WORK ORDER → Your task is to copy each line of the material that includes "connect".

THE RECORDS →
────
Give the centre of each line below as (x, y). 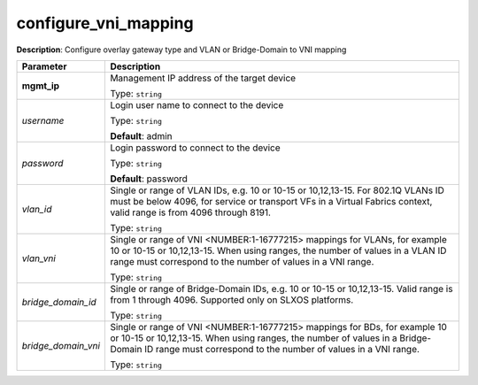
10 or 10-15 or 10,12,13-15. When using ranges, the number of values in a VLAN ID (278, 250)
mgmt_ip (41, 86)
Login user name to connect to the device (197, 104)
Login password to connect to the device (195, 148)
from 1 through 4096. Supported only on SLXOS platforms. (232, 299)
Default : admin (141, 135)
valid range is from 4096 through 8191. (191, 212)
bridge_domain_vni (61, 345)
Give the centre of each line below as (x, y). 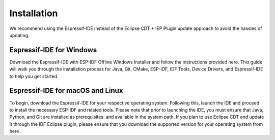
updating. (20, 35)
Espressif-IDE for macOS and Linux (66, 91)
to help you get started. (34, 76)
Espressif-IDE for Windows (53, 50)
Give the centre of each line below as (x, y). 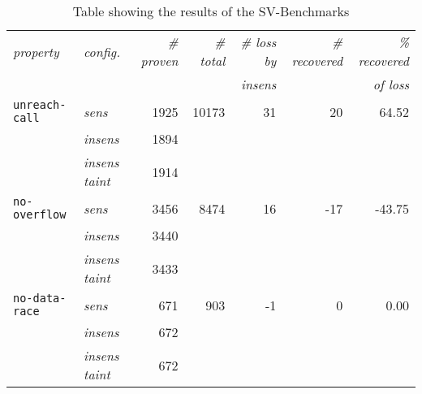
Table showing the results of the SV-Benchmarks (211, 11)
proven (159, 61)
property (36, 51)
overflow (40, 214)
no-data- (40, 298)
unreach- (40, 105)
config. (102, 51)
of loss (391, 84)
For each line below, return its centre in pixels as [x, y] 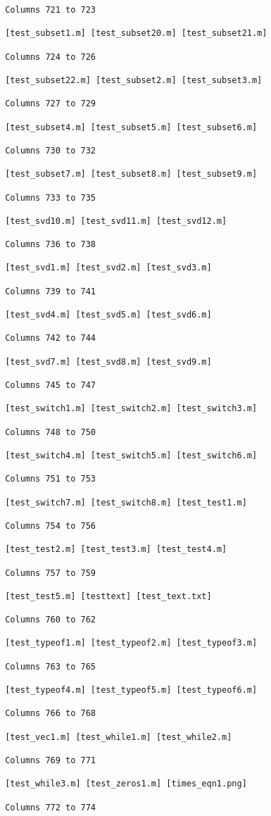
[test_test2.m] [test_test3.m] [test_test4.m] [116, 550]
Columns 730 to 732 [51, 150]
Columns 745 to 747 [51, 385]
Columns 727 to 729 [51, 104]
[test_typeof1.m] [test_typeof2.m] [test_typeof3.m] [131, 643]
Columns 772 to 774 [51, 807]
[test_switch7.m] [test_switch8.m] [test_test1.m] [126, 502]
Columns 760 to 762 [51, 620]
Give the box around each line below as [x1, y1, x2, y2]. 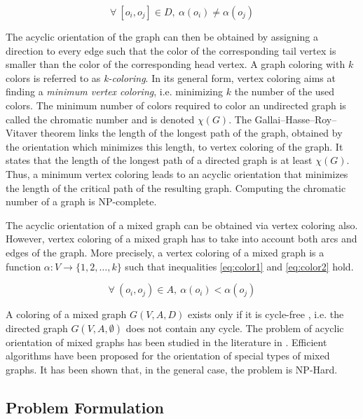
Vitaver [6, 125, 38, 140]
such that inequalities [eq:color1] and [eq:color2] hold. [125, 259, 354, 273]
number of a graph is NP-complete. [6, 194, 157, 209]
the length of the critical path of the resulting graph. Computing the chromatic [6, 180, 346, 195]
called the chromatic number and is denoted [6, 111, 195, 126]
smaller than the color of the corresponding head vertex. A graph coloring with [6, 57, 345, 71]
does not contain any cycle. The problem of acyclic [125, 320, 344, 335]
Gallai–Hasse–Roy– [254, 111, 337, 126]
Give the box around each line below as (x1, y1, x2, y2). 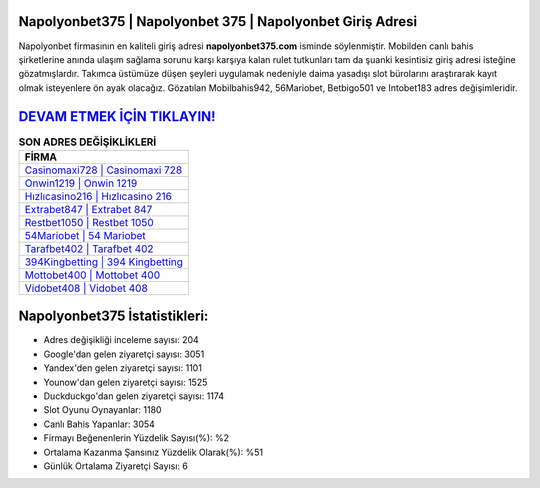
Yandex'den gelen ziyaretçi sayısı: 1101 (43, 362, 202, 374)
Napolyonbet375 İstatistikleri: (18, 308, 209, 325)
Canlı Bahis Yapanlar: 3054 (43, 418, 155, 430)
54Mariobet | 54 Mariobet (24, 228, 147, 242)
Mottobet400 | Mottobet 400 (24, 268, 160, 282)
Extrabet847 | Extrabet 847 (24, 202, 153, 216)
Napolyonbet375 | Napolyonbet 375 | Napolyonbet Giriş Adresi (18, 13, 418, 30)
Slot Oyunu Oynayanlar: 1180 (43, 404, 162, 416)
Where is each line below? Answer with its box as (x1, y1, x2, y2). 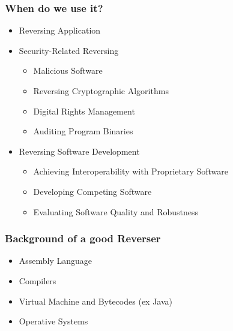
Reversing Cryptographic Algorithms (33, 85, 169, 97)
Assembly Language (19, 254, 92, 267)
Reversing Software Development (19, 145, 140, 157)
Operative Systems (19, 315, 88, 327)
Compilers (19, 274, 56, 287)
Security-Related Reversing (19, 44, 119, 56)
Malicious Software (33, 64, 103, 77)
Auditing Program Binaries (33, 125, 133, 137)
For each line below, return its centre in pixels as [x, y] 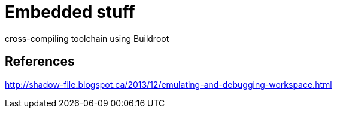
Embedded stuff [70, 12]
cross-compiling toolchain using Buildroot [87, 38]
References [40, 62]
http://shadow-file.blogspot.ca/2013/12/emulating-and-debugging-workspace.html [168, 84]
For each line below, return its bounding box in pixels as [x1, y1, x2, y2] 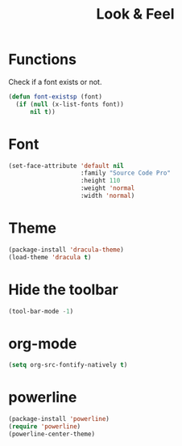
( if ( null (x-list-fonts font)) [15, 100, 125, 108]
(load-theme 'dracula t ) [8, 253, 92, 261]
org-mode [8, 334, 77, 352]
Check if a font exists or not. [8, 77, 102, 86]
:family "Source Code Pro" [80, 169, 172, 178]
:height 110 [80, 177, 121, 185]
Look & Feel [96, 5, 175, 23]
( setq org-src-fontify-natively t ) [8, 361, 128, 369]
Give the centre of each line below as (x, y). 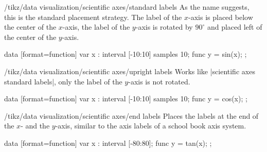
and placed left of (235, 27)
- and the (35, 126)
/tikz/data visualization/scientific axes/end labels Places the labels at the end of (131, 115)
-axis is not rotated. (159, 81)
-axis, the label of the (96, 27)
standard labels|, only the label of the (63, 81)
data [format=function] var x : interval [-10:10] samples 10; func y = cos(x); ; (126, 99)
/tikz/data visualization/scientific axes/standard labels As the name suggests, (127, 7)
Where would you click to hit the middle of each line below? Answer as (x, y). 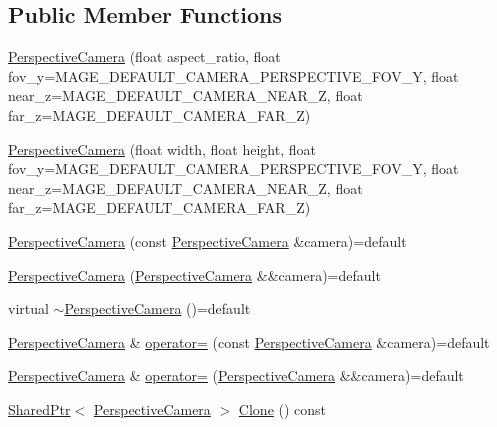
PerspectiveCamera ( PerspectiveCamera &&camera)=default (194, 274)
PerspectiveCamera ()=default (157, 308)
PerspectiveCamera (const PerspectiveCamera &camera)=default (207, 240)
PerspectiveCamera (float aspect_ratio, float (144, 56)
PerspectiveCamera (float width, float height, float (162, 148)
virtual (28, 308)
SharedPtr (39, 408)
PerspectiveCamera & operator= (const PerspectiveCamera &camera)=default (249, 341)
────
REPLY →
Login user name to connect to the device (197, 104)
Login password to connect to the device (195, 148)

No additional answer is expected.